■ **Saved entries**
╭──

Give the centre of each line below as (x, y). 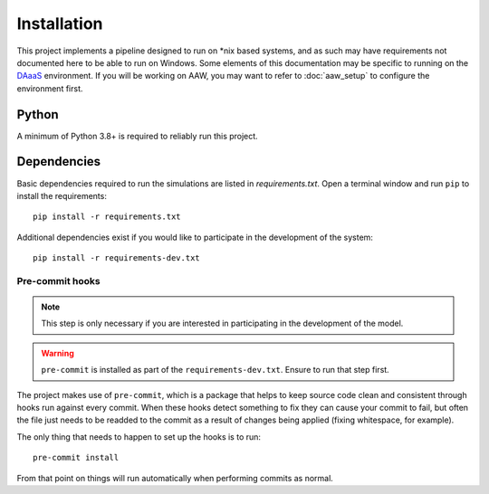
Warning (58, 353)
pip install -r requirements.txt (107, 217)
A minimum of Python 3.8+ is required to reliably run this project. (137, 136)
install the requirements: (62, 195)
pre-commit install (76, 458)
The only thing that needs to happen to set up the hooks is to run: (139, 437)
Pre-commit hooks (58, 280)
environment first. (50, 88)
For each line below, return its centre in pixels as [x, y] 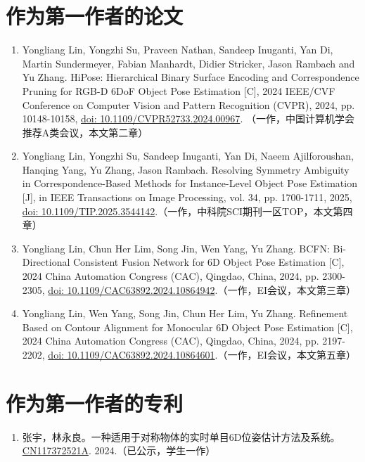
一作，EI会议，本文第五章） [292, 354]
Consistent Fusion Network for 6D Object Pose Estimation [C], [209, 262]
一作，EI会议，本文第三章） [292, 289]
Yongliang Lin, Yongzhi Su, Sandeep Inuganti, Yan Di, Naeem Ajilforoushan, [188, 156]
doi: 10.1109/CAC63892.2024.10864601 [132, 354]
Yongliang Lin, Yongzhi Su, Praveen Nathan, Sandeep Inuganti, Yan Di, [178, 50]
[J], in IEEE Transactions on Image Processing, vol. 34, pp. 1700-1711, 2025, [187, 197]
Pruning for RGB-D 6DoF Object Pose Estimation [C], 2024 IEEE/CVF [179, 90]
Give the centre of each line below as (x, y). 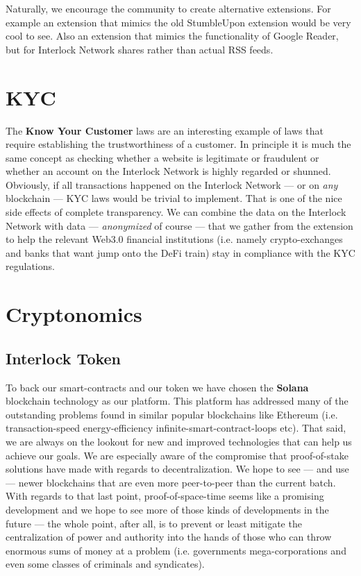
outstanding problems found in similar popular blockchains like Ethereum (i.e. (172, 414)
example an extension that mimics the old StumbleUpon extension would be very (178, 22)
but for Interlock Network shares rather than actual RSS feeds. (140, 49)
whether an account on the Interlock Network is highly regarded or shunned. (168, 171)
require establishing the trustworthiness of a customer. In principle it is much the (178, 144)
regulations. (30, 266)
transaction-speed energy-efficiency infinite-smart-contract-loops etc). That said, (176, 428)
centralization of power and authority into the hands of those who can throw (169, 537)
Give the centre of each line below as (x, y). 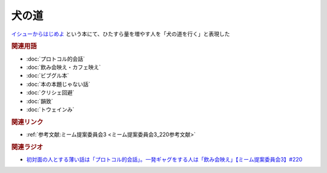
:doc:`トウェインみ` (51, 109)
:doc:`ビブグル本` (48, 76)
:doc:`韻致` (40, 101)
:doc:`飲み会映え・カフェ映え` (64, 67)
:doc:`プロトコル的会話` (56, 59)
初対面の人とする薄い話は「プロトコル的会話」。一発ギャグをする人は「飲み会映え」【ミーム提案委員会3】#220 (164, 160)
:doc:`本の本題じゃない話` (58, 84)
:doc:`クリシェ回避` (51, 93)
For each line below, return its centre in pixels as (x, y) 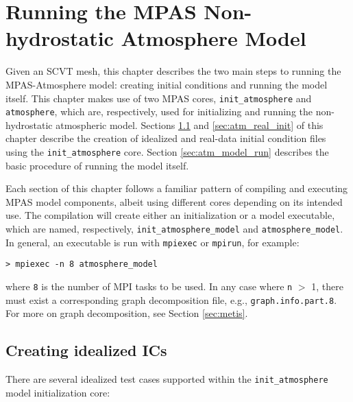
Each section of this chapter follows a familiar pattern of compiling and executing (177, 188)
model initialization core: (58, 392)
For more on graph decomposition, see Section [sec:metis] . (127, 313)
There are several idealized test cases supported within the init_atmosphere (167, 379)
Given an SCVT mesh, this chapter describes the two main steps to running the (173, 71)
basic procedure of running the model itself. (97, 165)
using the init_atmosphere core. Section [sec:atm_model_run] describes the (167, 152)
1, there (327, 286)
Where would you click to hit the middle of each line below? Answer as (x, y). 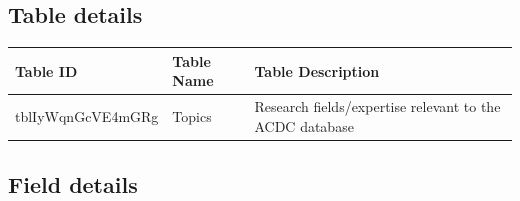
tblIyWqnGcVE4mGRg (87, 115)
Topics (192, 115)
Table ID (46, 70)
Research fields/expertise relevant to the (377, 106)
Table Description (317, 70)
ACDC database (304, 125)
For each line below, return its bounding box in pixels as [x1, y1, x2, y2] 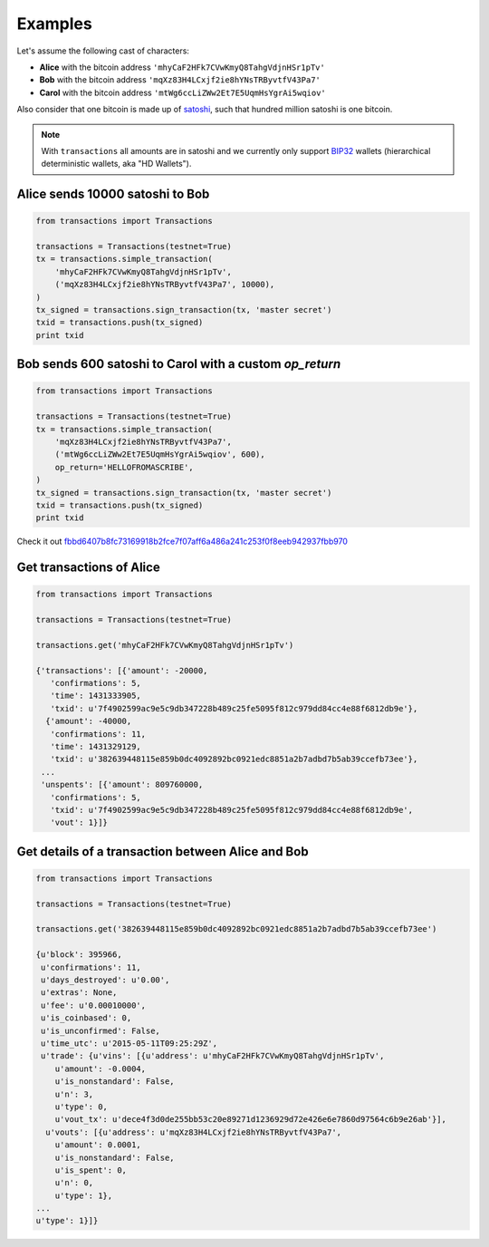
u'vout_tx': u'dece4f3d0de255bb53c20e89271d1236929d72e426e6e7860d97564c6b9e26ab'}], [54, 1115, 447, 1125]
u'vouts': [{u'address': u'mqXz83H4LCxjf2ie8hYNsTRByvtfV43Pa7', [45, 1126, 342, 1137]
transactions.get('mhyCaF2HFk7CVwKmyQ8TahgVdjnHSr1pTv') [35, 640, 294, 650]
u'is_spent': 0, [54, 1165, 127, 1175]
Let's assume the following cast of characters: [16, 45, 190, 56]
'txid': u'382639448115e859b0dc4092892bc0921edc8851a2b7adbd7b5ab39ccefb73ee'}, [50, 754, 418, 765]
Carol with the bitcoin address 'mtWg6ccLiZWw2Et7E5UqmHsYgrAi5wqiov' [39, 87, 326, 98]
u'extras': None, [41, 988, 118, 998]
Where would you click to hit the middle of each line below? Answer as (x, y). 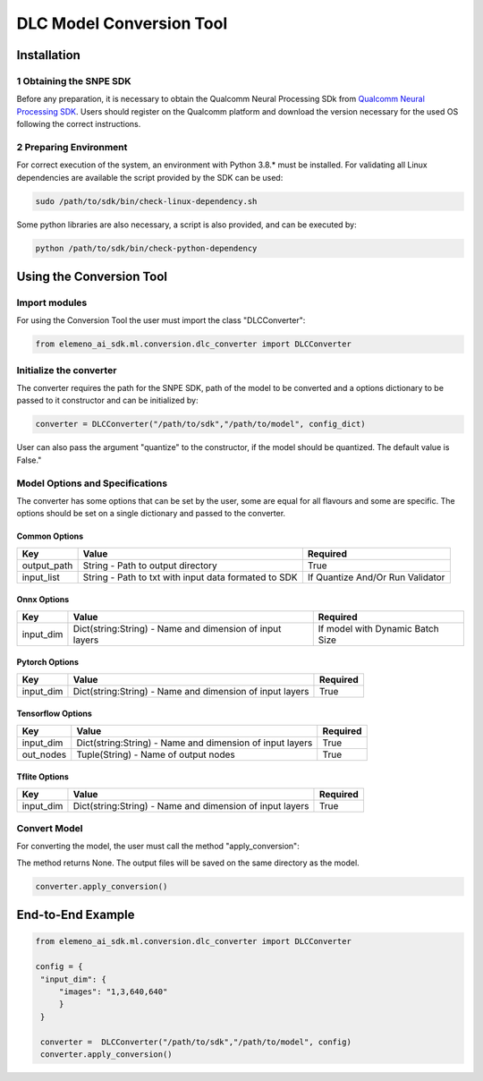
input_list (41, 577)
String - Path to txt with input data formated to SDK (191, 577)
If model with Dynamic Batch (378, 628)
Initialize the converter (67, 370)
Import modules (52, 302)
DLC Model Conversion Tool (122, 23)
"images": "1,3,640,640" (113, 992)
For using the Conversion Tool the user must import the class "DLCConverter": (161, 320)
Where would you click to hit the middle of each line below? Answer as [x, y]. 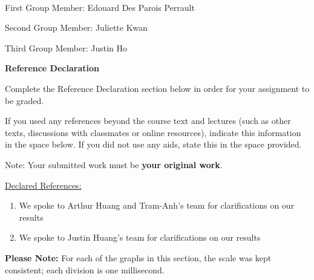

╰──

■ **Assignment**
Hand back the data exactly as it appears, with all pictures cut.

■ **Written answer**
Give the centre of each line below as (x, y). 
Warning (58, 353)
pip install -r requirements.txt (107, 217)
A minimum of Python 3.8+ is required to reliably run this project. (137, 136)
install the requirements: (62, 195)
pre-commit install (76, 458)
The only thing that needs to happen to set up the hooks is to run: (139, 437)
Pre-commit hooks (58, 280)
environment first. (50, 88)
For each line below, return its centre in pixels as [x, y] 
一作，EI会议，本文第五章） [292, 354]
Consistent Fusion Network for 6D Object Pose Estimation [C], [209, 262]
一作，EI会议，本文第三章） [292, 289]
Yongliang Lin, Yongzhi Su, Sandeep Inuganti, Yan Di, Naeem Ajilforoushan, [188, 156]
doi: 10.1109/CAC63892.2024.10864601 [132, 354]
Yongliang Lin, Yongzhi Su, Praveen Nathan, Sandeep Inuganti, Yan Di, [178, 50]
[J], in IEEE Transactions on Image Processing, vol. 34, pp. 1700-1711, 2025, [187, 197]
Pruning for RGB-D 6DoF Object Pose Estimation [C], 2024 IEEE/CVF [179, 90]
Give the centre of each line below as (x, y). 
outstanding problems found in similar popular blockchains like Ethereum (i.e. (172, 414)
example an extension that mimics the old StumbleUpon extension would be very (178, 22)
but for Interlock Network shares rather than actual RSS feeds. (140, 49)
whether an account on the Interlock Network is highly regarded or shunned. (168, 171)
require establishing the trustworthiness of a customer. In principle it is much the (178, 144)
regulations. (30, 266)
transaction-speed energy-efficiency infinite-smart-contract-loops etc). That said, (176, 428)
centralization of power and authority into the hands of those who can throw (169, 537)
Give the centre of each line below as (x, y). 
:doc:`トウェインみ` (51, 109)
:doc:`ビブグル本` (48, 76)
:doc:`韻致` (40, 101)
:doc:`飲み会映え・カフェ映え` (64, 67)
:doc:`プロトコル的会話` (56, 59)
初対面の人とする薄い話は「プロトコル的会話」。一発ギャグをする人は「飲み会映え」【ミーム提案委員会3】#220 (164, 160)
:doc:`本の本題じゃない話` (58, 84)
:doc:`クリシェ回避` (51, 93)
For each line below, return its centre in pixels as (x, y) 
Each section of this chapter follows a familiar pattern of compiling and executing (177, 188)
model initialization core: (58, 392)
For more on graph decomposition, see Section [sec:metis] . (127, 313)
There are several idealized test cases supported within the init_atmosphere (167, 379)
Given an SCVT mesh, this chapter describes the two main steps to running the (173, 71)
basic procedure of running the model itself. (97, 165)
using the init_atmosphere core. Section [sec:atm_model_run] describes the (167, 152)
1, there (327, 286)
Where would you click to hit the middle of each line below? Answer as (x, y). 
tblIyWqnGcVE4mGRg (87, 115)
Topics (192, 115)
Table ID (46, 70)
Research fields/expertise relevant to the (377, 106)
Table Description (317, 70)
ACDC database (304, 125)
For each line below, return its bounding box in pixels as [x1, y1, x2, y2] 
u'vout_tx': u'dece4f3d0de255bb53c20e89271d1236929d72e426e6e7860d97564c6b9e26ab'}], [54, 1115, 447, 1125]
u'vouts': [{u'address': u'mqXz83H4LCxjf2ie8hYNsTRByvtfV43Pa7', [45, 1126, 342, 1137]
transactions.get('mhyCaF2HFk7CVwKmyQ8TahgVdjnHSr1pTv') [35, 640, 294, 650]
u'is_spent': 0, [54, 1165, 127, 1175]
Let's assume the following cast of characters: [16, 45, 190, 56]
'txid': u'382639448115e859b0dc4092892bc0921edc8851a2b7adbd7b5ab39ccefb73ee'}, [50, 754, 418, 765]
Carol with the bitcoin address 'mtWg6ccLiZWw2Et7E5UqmHsYgrAi5wqiov' [39, 87, 326, 98]
u'extras': None, [41, 988, 118, 998]
Where would you click to hit the middle of each line below? Answer as (x, y). 
input_list (41, 577)
String - Path to txt with input data formated to SDK (191, 577)
If model with Dynamic Batch (378, 628)
Initialize the converter (67, 370)
Import modules (52, 302)
DLC Model Conversion Tool (122, 23)
"images": "1,3,640,640" (113, 992)
For using the Conversion Tool the user must import the class "DLCConverter": (161, 320)
Where would you click to hit the middle of each line below? Answer as [x, y]. 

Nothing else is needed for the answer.